Spider类定义了爬取网站的流程以及解析法。
- 定义爬取网站的动作
- 分析爬取下来的网页
demo
scrapy startproject scrapyspiderdome
cd scrapyspiderdome
scrapy genspider httpbin www.httpbin.org
# httpbin.py
import scrapy
class HttpbinSpider(scrapy.Spider):
name = "httpbin"
allowed_domains = ["www.httpbin.org"]
start_urls = ["https://www.httpbin.org"]
def parse(self, response):
print("url", response.url)
print("request", response.request)
print("status", response.status)
print("headers", response.headers)
print("text", response.text)
print("meta", response.meta)
运行
scrapy crawl httpbin
- url:请求页面url
- request: response响应的request对象
- status:状态码
- headers:响应头、resonse响应头
- text:响应体
- meta:一些附加信息、这些参数往往会附在meta属性里
注意:这里没有显式地声明初始请求、是应为Spider默认为我们实现了一个 start_requests方法
代码如下:
def start_requests(self):
for url in self.start_urls:
yield Request(url, dont_filter=True)
逻辑:读取start_urls然后生成Request、这里并没有指定回调函数、默认为 parse函数。
自定义初始请求
重写 start_requests方法。eg:自定义请求页面链接和回调方法。

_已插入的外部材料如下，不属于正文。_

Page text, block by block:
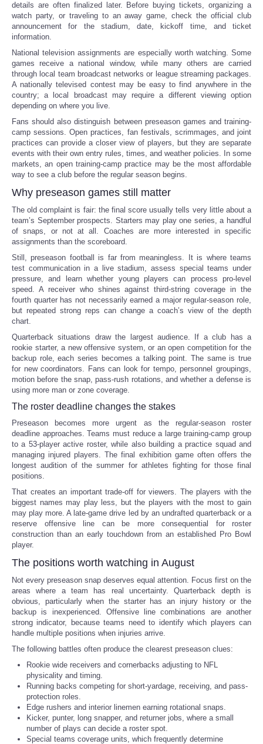
details are often finalized later. Before buying tickets, organizing a
watch party, or traveling to an away game, check the official club
announcement for the stadium, date, kickoff time, and ticket
information.
National television assignments are especially worth watching. Some
games receive a national window, while many others are carried
through local team broadcast networks or league streaming packages.
A nationally televised contest may be easy to find anywhere in the
country; a local broadcast may require a different viewing option
depending on where you live.
Fans should also distinguish between preseason games and training-
camp sessions. Open practices, fan festivals, scrimmages, and joint
practices can provide a closer view of players, but they are separate
events with their own entry rules, times, and weather policies. In some
markets, an open training-camp practice may be the most affordable
way to see a club before the regular season begins.
Why preseason games still matter
The old complaint is fair: the final score usually tells very little about a
team’s September prospects. Starters may play one series, a handful
of snaps, or not at all. Coaches are more interested in specific
assignments than the scoreboard.
Still, preseason football is far from meaningless. It is where teams
test communication in a live stadium, assess special teams under
pressure, and learn whether young players can process pro-level
speed. A receiver who shines against third-string coverage in the
fourth quarter has not necessarily earned a major regular-season role,
but repeated strong reps can change a coach’s view of the depth
chart.
Quarterback situations draw the largest audience. If a club has a
rookie starter, a new offensive system, or an open competition for the
backup role, each series becomes a talking point. The same is true
for new coordinators. Fans can look for tempo, personnel groupings,
motion before the snap, pass-rush rotations, and whether a defense is
using more man or zone coverage.
The roster deadline changes the stakes
Preseason becomes more urgent as the regular-season roster
deadline approaches. Teams must reduce a large training-camp group
to a 53-player active roster, while also building a practice squad and
managing injured players. The final exhibition game often offers the
longest audition of the summer for athletes fighting for those final
positions.
That creates an important trade-off for viewers. The players with the
biggest names may play less, but the players with the most to gain
may play more. A late-game drive led by an undrafted quarterback or a
reserve offensive line can be more consequential for roster
construction than an early touchdown from an established Pro Bowl
player.
The positions worth watching in August
Not every preseason snap deserves equal attention. Focus first on the
areas where a team has real uncertainty. Quarterback depth is
obvious, particularly when the starter has an injury history or the
backup is inexperienced. Offensive line combinations are another
strong indicator, because teams need to identify which players can
handle multiple positions when injuries arrive.
The following battles often produce the clearest preseason clues:
Rookie wide receivers and cornerbacks adjusting to NFL
physicality and timing.
Running backs competing for short-yardage, receiving, and pass-
protection roles.
Edge rushers and interior linemen earning rotational snaps.
Kicker, punter, long snapper, and returner jobs, where a small
number of plays can decide a roster spot.
Special teams coverage units, which frequently determine
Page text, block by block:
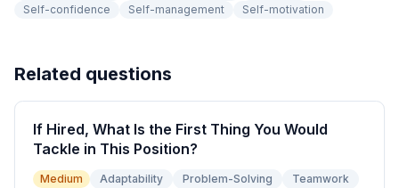
Self-confidence
Self-management Self-motivation
Related questions
If Hired, What Is the First Thing You Would
Tackle in This Position?
Medium Adaptability Problem-Solving
Teamwork
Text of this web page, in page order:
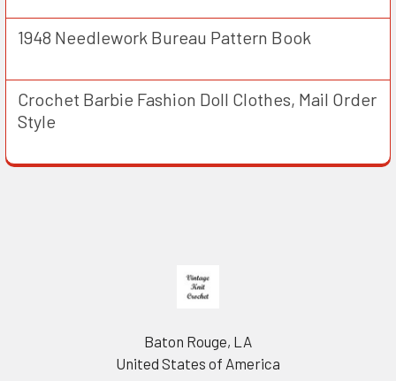
1948 Needlework Bureau Pattern Book
Crochet Barbie Fashion Doll Clothes, Mail Order
Style
Baton Rouge, LA
United States of America
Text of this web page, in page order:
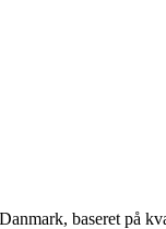
baseret på
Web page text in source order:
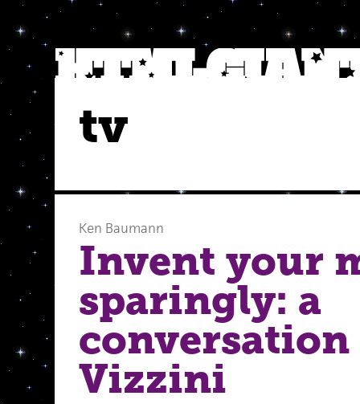
tv
Ken Baumann
Invent your
sparingly: a
Vizzini
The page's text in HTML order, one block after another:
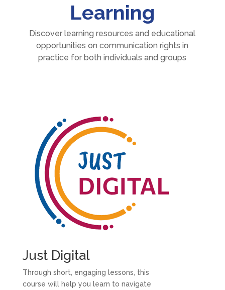
Learning
Discover learning resources and educational
opportunities on communication rights in
practice for both individuals and groups
Just Digital
Through short, engaging lessons, this
course will help you learn to navigate

改写start_requests如下:
from typing import Iterable
import scrapy
from scrapy import Request
class HttpbinSpider(scrapy.Spider):
name = "httpbin"
allowed_domains = ["www.httpbin.org"]
headers = {
"user-agent": "Mozilla/5.0 (Windows NT 10.0; Win64; x64) AppleWebKit/537.36 (KHTML, like Gecko) Chrome/135.0.0.0 Safari/537.36"
}
start_url = "https://www.httpbin.org/get"

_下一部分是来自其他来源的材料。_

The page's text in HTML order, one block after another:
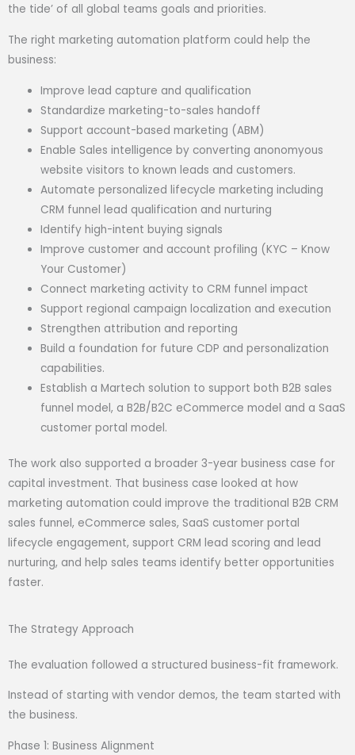
the tide’ of all global teams goals and priorities.
The right marketing automation platform could help the
business:
Improve lead capture and qualification
Standardize marketing-to-sales handoff
Support account-based marketing (ABM)
Enable Sales intelligence by converting anonomyous
website visitors to known leads and customers.
Automate personalized lifecycle marketing including
CRM funnel lead qualification and nurturing
Identify high-intent buying signals
Improve customer and account profiling (KYC – Know
Your Customer)
Connect marketing activity to CRM funnel impact
Support regional campaign localization and execution
Strengthen attribution and reporting
Build a foundation for future CDP and personalization
capabilities.
Establish a Martech solution to support both B2B sales
funnel model, a B2B/B2C eCommerce model and a SaaS
customer portal model.
The work also supported a broader 3-year business case for
capital investment. That business case looked at how
marketing automation could improve the traditional B2B CRM
sales funnel, eCommerce sales, SaaS customer portal
lifecycle engagement, support CRM lead scoring and lead
nurturing, and help sales teams identify better opportunities
faster.
The Strategy Approach
The evaluation followed a structured business-fit framework.
Instead of starting with vendor demos, the team started with
the business.
Phase 1: Business Alignment
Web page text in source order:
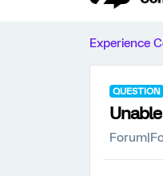
Experience
QUESTION
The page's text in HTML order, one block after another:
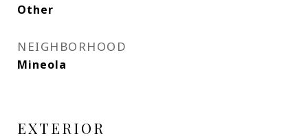
Other
NEIGHBORHOOD
Mineola
EXTERIOR
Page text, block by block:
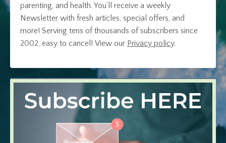
parenting, and health. You’ll receive a weekly
Newsletter with fresh articles, special offers, and
more! Serving tens of thousands of subscribers since
2002, easy to cancel! View our Privacy policy.
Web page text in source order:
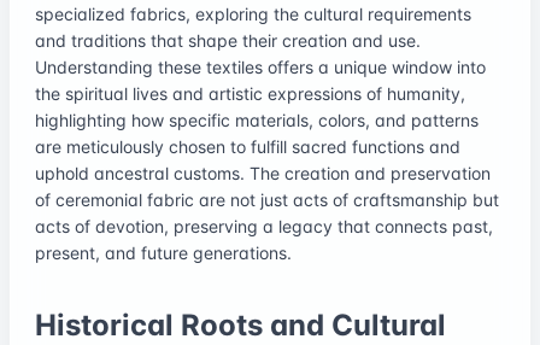
specialized fabrics, exploring the cultural requirements
and traditions that shape their creation and use.
Understanding these textiles offers a unique window into
the spiritual lives and artistic expressions of humanity,
highlighting how specific materials, colors, and patterns
are meticulously chosen to fulfill sacred functions and
uphold ancestral customs. The creation and preservation
of ceremonial fabric are not just acts of craftsmanship but
acts of devotion, preserving a legacy that connects past,
present, and future generations.
Historical Roots and Cultural
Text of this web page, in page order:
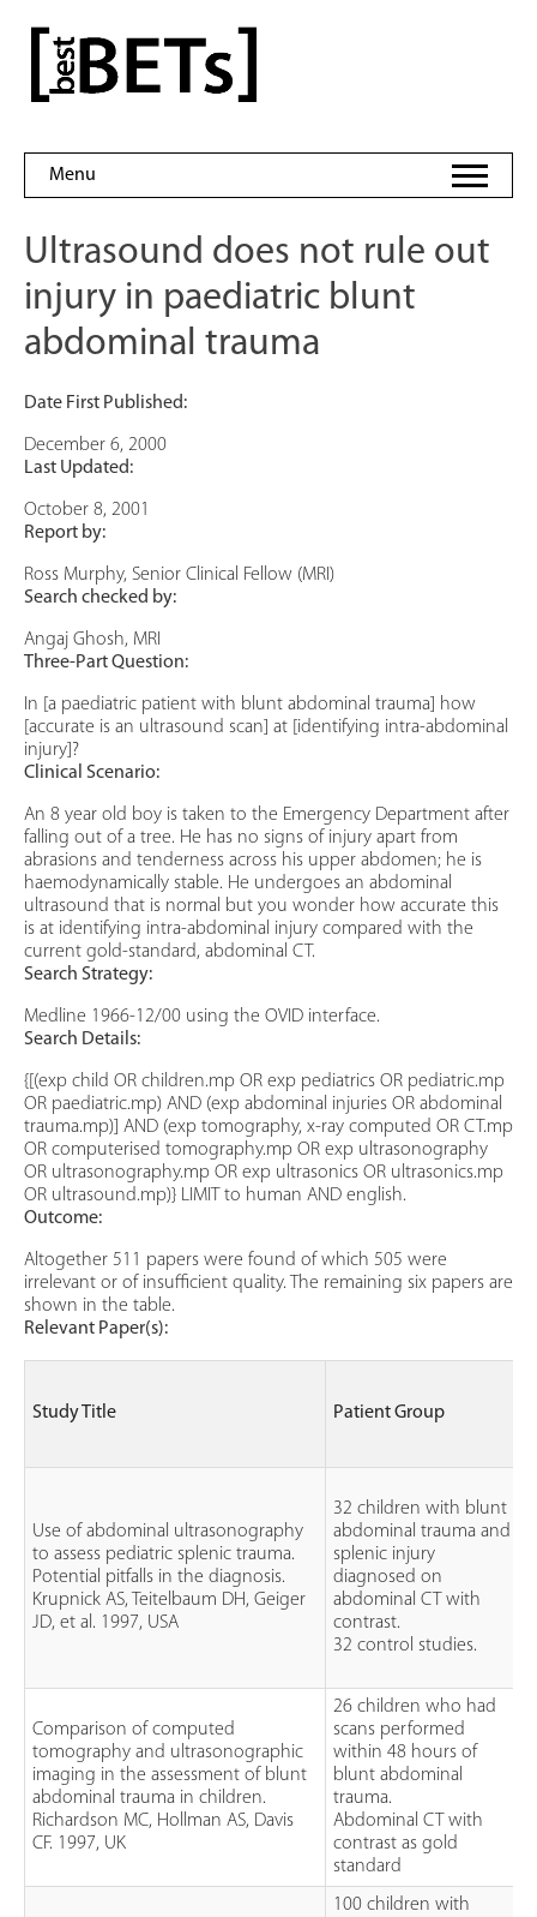
content
bestBETs
Menu
Ultrasound does not rule out
injury in paediatric blunt
abdominal trauma
Date First Published:
December 6, 2000
Last Updated:
October 8, 2001
Report by:
Ross Murphy, Senior Clinical Fellow (MRI)
Search checked by:
Angaj Ghosh, MRI
Three-Part Question:
In [a paediatric patient with blunt abdominal trauma] how
[accurate is an ultrasound scan] at [identifying intra-abdominal
injury]?
Clinical Scenario:
An 8 year old boy is taken to the Emergency Department after
falling out of a tree. He has no signs of injury apart from
abrasions and tenderness across his upper abdomen; he is
haemodynamically stable. He undergoes an abdominal
ultrasound that is normal but you wonder how accurate this
is at identifying intra-abdominal injury compared with the
current gold-standard, abdominal CT.
Search Strategy:
Medline 1966-12/00 using the OVID interface.
Search Details:
{[(exp child OR children.mp OR exp pediatrics OR pediatric.mp
OR paediatric.mp) AND (exp abdominal injuries OR abdominal
trauma.mp)] AND (exp tomography, x-ray computed OR CT.mp
OR computerised tomography.mp OR exp ultrasonography
OR ultrasonography.mp OR exp ultrasonics OR ultrasonics.mp
OR ultrasound.mp)} LIMIT to human AND english.
Outcome:
Altogether 511 papers were found of which 505 were
irrelevant or of insufficient quality. The remaining six papers are
shown in the table.
Relevant Paper(s):
Study Title Patient Group
Use of abdominal ultrasonography
to assess pediatric splenic trauma.
Potential pitfalls in the diagnosis.
Krupnick AS, Teitelbaum DH, Geiger
JD, et al. 1997, USA
32 children with blunt
abdominal trauma and
splenic injury
diagnosed on
abdominal CT with
contrast.
32 control studies.
Comparison of computed
tomography and ultrasonographic
imaging in the assessment of blunt
abdominal trauma in children.
Richardson MC, Hollman AS, Davis
CF. 1997, UK
26 children who had
scans performed
within 48 hours of
blunt abdominal
trauma.
Abdominal CT with
contrast as gold
standard
100 children with

cookies = {'name': 'xiaoding', 'age': '18'}
def start_requests(self) -> Iterable[Request]:
for offset in range(5):
url = self.start_url + f'?offset={offset}'
yield Request(url, headers=self.headers, cookies=self.cookies, meta={'offset': 'offset'})

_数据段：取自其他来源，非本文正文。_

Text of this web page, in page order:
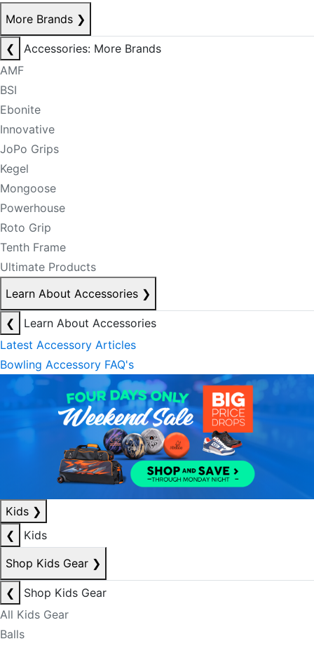
More Brands ❯
❮
Accessories: More Brands
AMF
BSI
Ebonite
Innovative
JoPo Grips
Kegel
Mongoose
Powerhouse
Roto Grip
Tenth Frame
Ultimate Products
Learn About Accessories ❯
❮
Learn About Accessories
Latest Accessory Articles
Bowling Accessory FAQ's
Kids ❯
❮
Kids
Shop Kids Gear ❯
❮
Shop Kids Gear
All Kids Gear
Balls
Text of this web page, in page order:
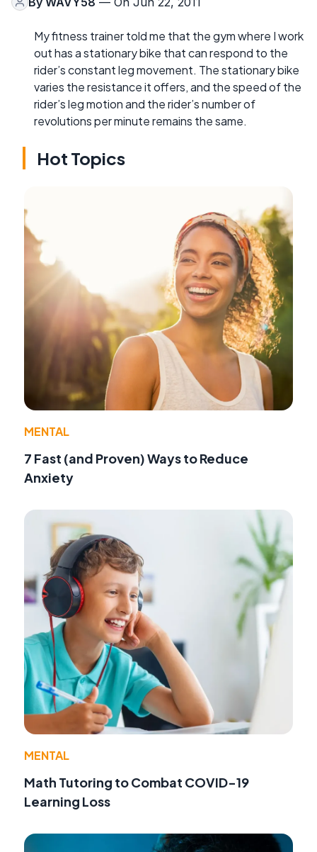
My fitness trainer told me that the gym where I work
out has a stationary bike that can respond to the
rider’s constant leg movement. The stationary bike
varies the resistance it offers, and the speed of the
rider’s leg motion and the rider’s number of
revolutions per minute remains the same.
Hot Topics
MENTAL
7 Fast (and Proven) Ways to Reduce
Anxiety
MENTAL
Math Tutoring to Combat COVID-19
Learning Loss
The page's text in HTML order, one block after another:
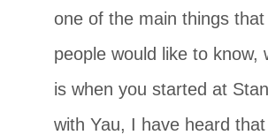
one of the main things that
people would like to know,
is when you started at
with Yau, I have heard
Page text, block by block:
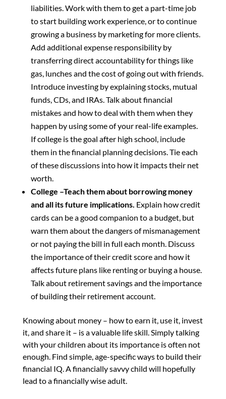
liabilities. Work with them to get a part-time job
to start building work experience, or to continue
growing a business by marketing for more clients.
Add additional expense responsibility by
transferring direct accountability for things like
gas, lunches and the cost of going out with friends.
Introduce investing by explaining stocks, mutual
funds, CDs, and IRAs. Talk about financial
mistakes and how to deal with them when they
happen by using some of your real-life examples.
If college is the goal after high school, include
them in the financial planning decisions. Tie each
of these discussions into how it impacts their net
worth.
College –Teach them about borrowing money
and all its future implications. Explain how credit
cards can be a good companion to a budget, but
warn them about the dangers of mismanagement
or not paying the bill in full each month. Discuss
the importance of their credit score and how it
affects future plans like renting or buying a house.
Talk about retirement savings and the importance
of building their retirement account.
Knowing about money – how to earn it, use it, invest
it, and share it – is a valuable life skill. Simply talking
with your children about its importance is often not
enough. Find simple, age-specific ways to build their
financial IQ. A financially savvy child will hopefully
lead to a financially wise adult.
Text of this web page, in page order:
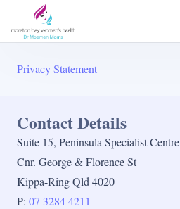
Privacy Statement
Contact Details
Suite 15, Peninsula Specialist Centre
Cnr. George & Florence St
Kippa-Ring Qld 4020
P: 07 3284 4211
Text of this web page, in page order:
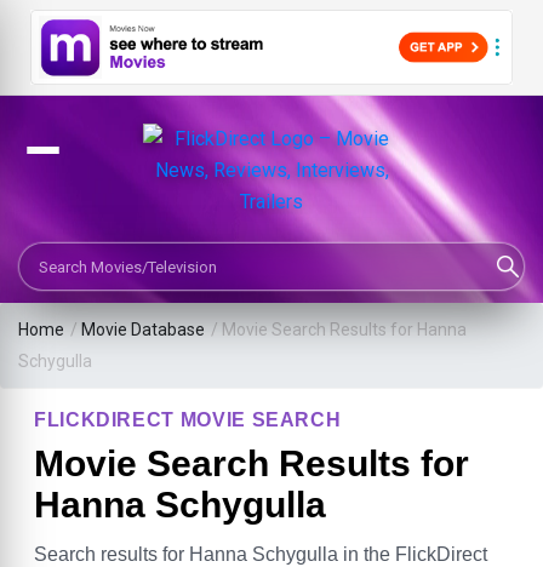
Search Movies or TV Shows
Home / Movie Database / Movie Search Results for Hanna
Schygulla
FLICKDIRECT MOVIE SEARCH
Movie Search Results for
Hanna Schygulla
Search results for Hanna Schygulla in the FlickDirect
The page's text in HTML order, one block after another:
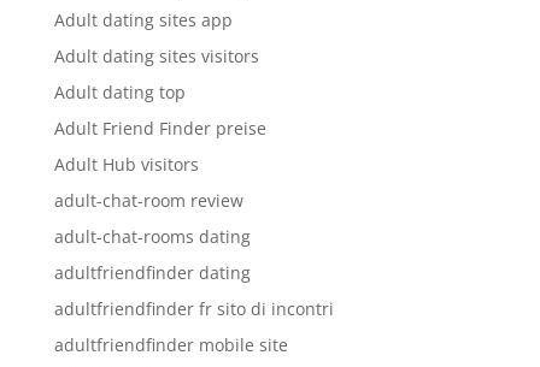
Adult dating sites app
Adult dating sites visitors
Adult dating top
Adult Friend Finder preise
Adult Hub visitors
adult-chat-room review
adult-chat-rooms dating
adultfriendfinder dating
adultfriendfinder fr sito di incontri
adultfriendfinder mobile site
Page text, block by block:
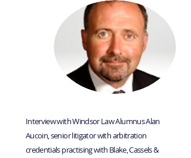
Interview with Windsor Law Alumnus Alan
Aucoin, senior litigator with arbitration
credentials practising with Blake, Cassels &
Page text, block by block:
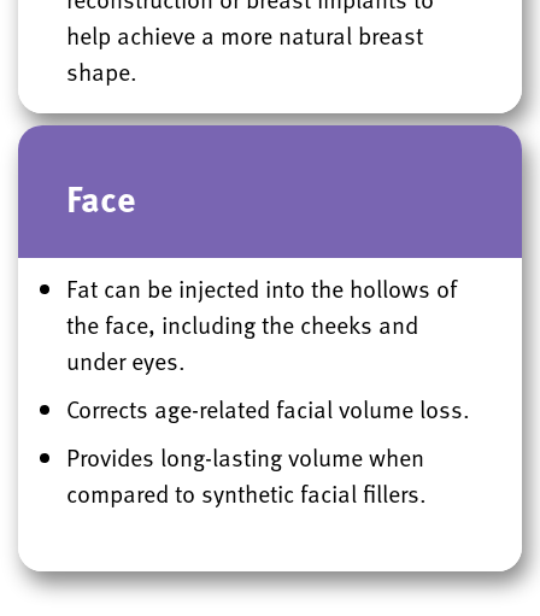
help achieve a more natural breast
shape.
Face
Fat can be injected into the hollows of
the face, including the cheeks and
under eyes.
Corrects age-related facial volume loss.
Provides long-lasting volume when
compared to synthetic facial fillers.

def parse_response(self, response):
print("url", response.url)
print("request", response.request)
print("status", response.status)
print("headers", response.headers)
print("text", response.text)
print("meta", response.meta)
- 通过重写start_requests方法、我们不在依赖start_urls来生成url、而是通过for循环拼接url
- 为Response的headers赋值
- 添加cookies
- callback:我们声明了一个parse_response方法、同时把Response的callback设置为parse_response、这样Response请求成功后就会调用parse_response方法了
- 设置meta
# 运行
scrapy crawl httpbin
# 结果省略
Spider的POST请求
主要有两种POST请求格式
- Form Data
- JSON
对应的有两种POST请求
- FormRequest
- JsonRequest
实例如下:
import scrapy
from scrapy.http import JsonRequest, FormRequest
class HttpbinSpider(scrapy.Spider):
name = "httpbin"
allowed_domains = ["www.httpbin.org"]
start_url = "https://www.httpbin.org/post"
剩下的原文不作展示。